Last year she met this guy.  Like, The Guy.  The once in a lifetime type of guy that makes everyone you know jealous, because he's so remarkable and kind and funny and how can you fault a guy for loving your friend more than you do?  She's just so lovable.
Eight months later they got married.  Four weeks after that she phoned me in tears with a positive pregnancy test in her hand, FIVE YEARS ahead of schedule.  I've so been there.  So exactly there.
And nine months later, Geoff phoned me up at 2:00 a.m. and said, "So we've been at 4-1-1 for two hours now." [translation: call your doula whenever you feel you need her, or when you reach contractions at four minutes apart and at least one minute long for one hour, whichever comes first]

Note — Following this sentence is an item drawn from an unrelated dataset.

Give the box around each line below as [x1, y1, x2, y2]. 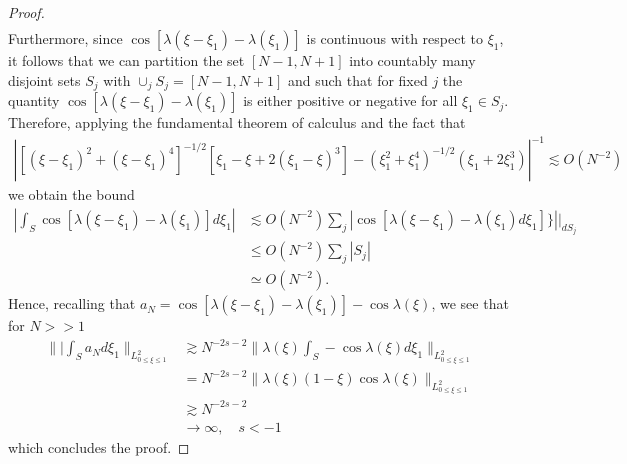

I packed my bag, my breast pump, two empty bottles, and my crochet supplies, and drove to their house.  Melissa's midwife beat me there and she was 5 cm, baby at zero station, and coping well.  We walked to the hospital, a unique experience in my doula 'career,' but it made sense since they live less than a block to the hospital and walking is so beneficial in labour.  I have to say that the car rides to the hospital were definitely the worst part of both my labours, so this was a fine decision, IMO.  It was fun to walk at four in the morning with a roller suitcase and several types of cameras, joking and enjoying the summery early morning air.  It is one of the sketchier parts of town but I guess we looked so odd that no one thought to mug or rape us and we were left unscathed.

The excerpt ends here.